Notice that we navigate from Metadata_Dates down into Metadata_Last_Revision via Metadata_Dates.Metadata_Last_Revision. It is the . that enables that traversal, so we call this "dot notation." This also works when the data structure's field value resolves to a list of values, as does Dataset_Citation. To search for datasets released in Greenbelt, Maryland, USA, you could use this query:


curl '$MEDITOR_BASE_URL/api/models/Collection%20Metadata/search?query=Dataset_Citation.Dataset_Release_Place:"Greenbelt,%20Maryland,%20USA"'

Notice the use of quotes " around the Phrase, since it contains spaces.

Wildcard Search Operator

Often you will need to search for a term or phrase that is not an exact match, and wildcard searches enable that. Using the previous data structure, you could search the Dataset_Release_Place with any of the following:


# matches Greenbelt plus any text
curl '$MEDITOR_BASE_URL/api/models/Collection%20Metadata/search?query=Dataset_Citation.Dataset_Release_Place:Greenbelt*'

# matches Greenbelt, Maryland plus any text (like "USA")
curl '$MEDITOR_BASE_URL/api/models/Collection%20Metadata/search?query=Dataset_Citation.Dataset_Release_Place:Greenbelt*Maryland*'

Notice the lack of quotation marks surrounding the phrases. Phrases may not use quotation marks and the wildcard operator, so the wildcard operator is used to "fill in for" the space character (and in this case, a space and a comma).
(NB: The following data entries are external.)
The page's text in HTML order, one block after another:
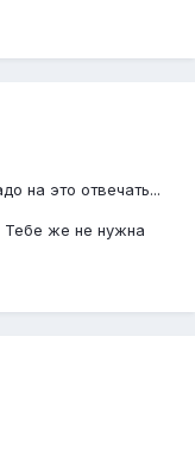
на это отвечать...
Тебе же не нужна
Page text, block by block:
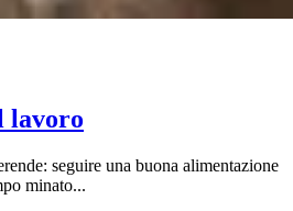
lavoro
seguire una buona alimentazione
minato...
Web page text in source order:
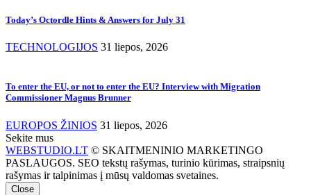
Today’s Octordle Hints & Answers for July 31
TECHNOLOGIJOS 31 liepos, 2026
To enter the EU, or not to enter the EU? Interview with Migration
Commissioner Magnus Brunner
EUROPOS ŽINIOS 31 liepos, 2026
Sekite mus
WEBSTUDIO.LT © SKAITMENINIO MARKETINGO
PASLAUGOS. SEO tekstų rašymas, turinio kūrimas, straipsnių
rašymas ir talpinimas į mūsų valdomas svetaines.
Close
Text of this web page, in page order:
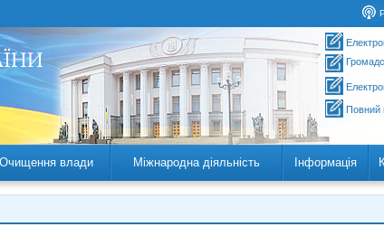
Повний
Очищення влади Міжнародна діяльність Інформація

Logical Boolean Operators and Grouping

You can use logical operators (AND, OR) in your queries and even organize them into logical groups with parenthesis (). From our previous search, we find that sometimes Maryland is abbreviated MD in our data. Again using the previous data structure as a reference, we could find the release place of MD or Maryland with the following:


# matches MD OR Maryland
curl '$MEDITOR_BASE_URL/api/models/Collection%20Metadata/search?query=Dataset_Citation.Dataset_Release_Place:*MD*%20OR%20Dataset_Citation.Dataset_Release_Place:*Maryland*'

# matches MD OR Maryland, AND must also be last revised 2020-03-16
curl '$MEDITOR_BASE_URL/api/models/Collection%20Metadata/search?query=Dataset_Citation.Dataset_Release_Place:*MD*%20OR%20Dataset_Citation.Dataset_Release_Place:*Maryland*%20AND%20Metadata_Dates.Metadata_Last_Revision:"2020-03-16"'

Though hard to see when surrounded by %20, the logical OR is %20OR%20 and the logical and is %20AND%20. %20 is how URL parsers encode the space character.